Under the chapter “The Data Religion”, the another views that dataism confirms that universe consists of data flows and data processing by sophisticated algorithms whose capacity far exceeds that of human brain. In a dataist perspective human species can became a single data processing system covering the number, variety and so on. In the post-modern 21st century free flow and processing of information would boost free market, proliferation of scientific knowledge, the Rule of Law and democracy. In the short, dataism since 1789 (the French Revolution) created the novel idea of freedom of information (not to be confused with freedom of expression). Harari adds “The Americans are healthier, happier, wealthier than Iranians, Nigerians, thanks to freedom of information. So, for creating a better world, the key is to set data free”

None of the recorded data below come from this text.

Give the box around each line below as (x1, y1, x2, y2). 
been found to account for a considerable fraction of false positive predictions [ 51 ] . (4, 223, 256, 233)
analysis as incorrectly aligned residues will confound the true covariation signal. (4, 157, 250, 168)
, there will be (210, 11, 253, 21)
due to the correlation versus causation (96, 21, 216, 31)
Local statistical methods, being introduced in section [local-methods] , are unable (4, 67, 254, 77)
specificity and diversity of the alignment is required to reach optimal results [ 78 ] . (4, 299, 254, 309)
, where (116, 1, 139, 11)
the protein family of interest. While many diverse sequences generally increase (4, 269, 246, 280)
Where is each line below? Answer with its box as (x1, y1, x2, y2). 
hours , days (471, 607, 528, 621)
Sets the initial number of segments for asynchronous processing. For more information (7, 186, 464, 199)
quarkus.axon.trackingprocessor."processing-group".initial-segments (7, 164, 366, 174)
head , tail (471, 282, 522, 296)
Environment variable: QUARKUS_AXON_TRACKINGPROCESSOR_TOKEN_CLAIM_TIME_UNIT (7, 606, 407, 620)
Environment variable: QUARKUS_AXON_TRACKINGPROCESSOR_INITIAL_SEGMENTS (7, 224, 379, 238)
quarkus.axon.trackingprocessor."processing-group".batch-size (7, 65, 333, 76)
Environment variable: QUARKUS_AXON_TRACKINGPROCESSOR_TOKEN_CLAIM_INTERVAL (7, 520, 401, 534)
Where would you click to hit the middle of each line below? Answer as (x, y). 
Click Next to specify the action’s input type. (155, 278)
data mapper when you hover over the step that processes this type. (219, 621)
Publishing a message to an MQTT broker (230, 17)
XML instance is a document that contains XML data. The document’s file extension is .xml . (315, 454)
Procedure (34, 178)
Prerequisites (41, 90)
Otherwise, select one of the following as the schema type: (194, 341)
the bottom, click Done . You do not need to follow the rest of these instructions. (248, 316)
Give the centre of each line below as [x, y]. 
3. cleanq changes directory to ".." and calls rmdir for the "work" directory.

Dataism may sideline humans by shifting from homocentric to data-centric view. In the pre-renaissance era the presumption was that God created humans for some divine purpose. Subsequently it is viewed that humans are sacred in their own right and God has not existed at all. Now dataists say that “internet of all things” is sacred because humans created it for serving human needs. Under the data-centric system unlike earlier homocentric world view, a person should do DNA sequence, wear biometric devices, and utilise all scientific gadgets, permit Google like company to read all correspondence and keep a record of likes and dislikes and the great internet of all things will tell him whom to marry, career, job option and all socio-economic and political decisions suitable to him. Such astronomical amounts of data no human can analyse.
Concluding, the author observes that the critical examination of dataist dogma is not only the greatest challenge of the 21st century but it is also most urgent political and economic project. Dataism is spreading across all scientific disciplines. The catastrophe of defective and faulty data leading to tragedies cannot be ruled out. The threat of dataism can do what Homo Sapiens have done to all other animals. Whenever an animal ceased to fulfil any functions, useful to humans, it went extinct. Likewise once humans lose their functional importance to the network, humans discover that they are not the apex of creation.

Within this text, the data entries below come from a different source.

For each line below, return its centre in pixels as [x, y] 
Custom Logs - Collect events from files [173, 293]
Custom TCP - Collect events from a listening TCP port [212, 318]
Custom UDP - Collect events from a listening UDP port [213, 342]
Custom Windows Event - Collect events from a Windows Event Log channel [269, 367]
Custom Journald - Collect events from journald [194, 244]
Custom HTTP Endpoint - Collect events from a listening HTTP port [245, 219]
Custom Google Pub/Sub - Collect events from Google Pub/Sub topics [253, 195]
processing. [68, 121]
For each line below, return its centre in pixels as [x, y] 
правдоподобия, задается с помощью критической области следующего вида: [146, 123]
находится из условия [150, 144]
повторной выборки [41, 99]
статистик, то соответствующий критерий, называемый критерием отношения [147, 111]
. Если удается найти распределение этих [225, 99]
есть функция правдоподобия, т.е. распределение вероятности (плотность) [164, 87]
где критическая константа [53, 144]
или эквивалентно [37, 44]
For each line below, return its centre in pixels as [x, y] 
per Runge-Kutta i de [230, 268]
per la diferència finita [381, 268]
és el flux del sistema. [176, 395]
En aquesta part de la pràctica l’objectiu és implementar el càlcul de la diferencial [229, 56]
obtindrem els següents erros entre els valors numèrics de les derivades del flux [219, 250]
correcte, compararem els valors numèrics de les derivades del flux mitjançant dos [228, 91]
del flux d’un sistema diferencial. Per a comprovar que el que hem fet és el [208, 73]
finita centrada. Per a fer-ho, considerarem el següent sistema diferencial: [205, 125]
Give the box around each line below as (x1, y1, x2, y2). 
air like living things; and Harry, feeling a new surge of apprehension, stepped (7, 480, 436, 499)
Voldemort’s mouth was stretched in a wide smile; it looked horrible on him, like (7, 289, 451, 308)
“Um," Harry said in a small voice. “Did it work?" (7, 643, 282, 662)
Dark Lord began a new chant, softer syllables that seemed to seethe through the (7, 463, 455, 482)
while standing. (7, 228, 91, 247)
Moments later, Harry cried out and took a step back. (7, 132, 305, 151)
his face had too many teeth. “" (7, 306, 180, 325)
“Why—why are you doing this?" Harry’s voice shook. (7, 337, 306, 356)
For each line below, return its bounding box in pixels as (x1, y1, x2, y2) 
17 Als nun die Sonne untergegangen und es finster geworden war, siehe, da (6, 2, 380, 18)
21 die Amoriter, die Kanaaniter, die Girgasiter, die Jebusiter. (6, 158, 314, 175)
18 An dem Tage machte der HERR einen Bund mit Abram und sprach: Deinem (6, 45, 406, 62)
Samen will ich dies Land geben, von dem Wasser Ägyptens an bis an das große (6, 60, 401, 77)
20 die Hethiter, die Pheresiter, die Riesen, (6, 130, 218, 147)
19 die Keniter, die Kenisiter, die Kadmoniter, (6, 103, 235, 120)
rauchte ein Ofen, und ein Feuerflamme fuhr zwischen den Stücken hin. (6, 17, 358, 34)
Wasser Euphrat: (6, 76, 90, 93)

Book narrates possibilities and not prophesies. But our vision is constrained by present day ideologies and social systems viz democracy, capitalism, and humanism. The book aims to broaden our horizons and make us aware of much wide spectrum of options. Really nobody knows exactly how job market, the family or the ecology will look like in 2050 or what religious, economic structure will dominate the world. To the Indian elite lost in obscurantist medievalism and lunatic religiosity the book is compulsorily readable, as Rigveda (1 – 89 – 1) exhorts, “Let noble thoughts come to us from everywhere (आ नो भद्रा: ऋतवो यन्तु विश्वत:). 
Will our leaders trapped in past time zones accept wisdom in the book detailed in contentions, (1) Science is increasingly confirming that organisms are algorithms and life is data processing (2) Intelligence is de-coupled from consciousness and (3) Non-conscious but highly intelligent algorithms may soon know us better than we know ourselves. The book raises three key questions for those who are concerned with future. They are (1) Are organisms just algorithms and is life just data processing. (2) What is more valuable intelligence or consciousness? (3) What will happen to society, politics and daily life when non-conscious but highly intelligent algorithms know us better than we know ourselves?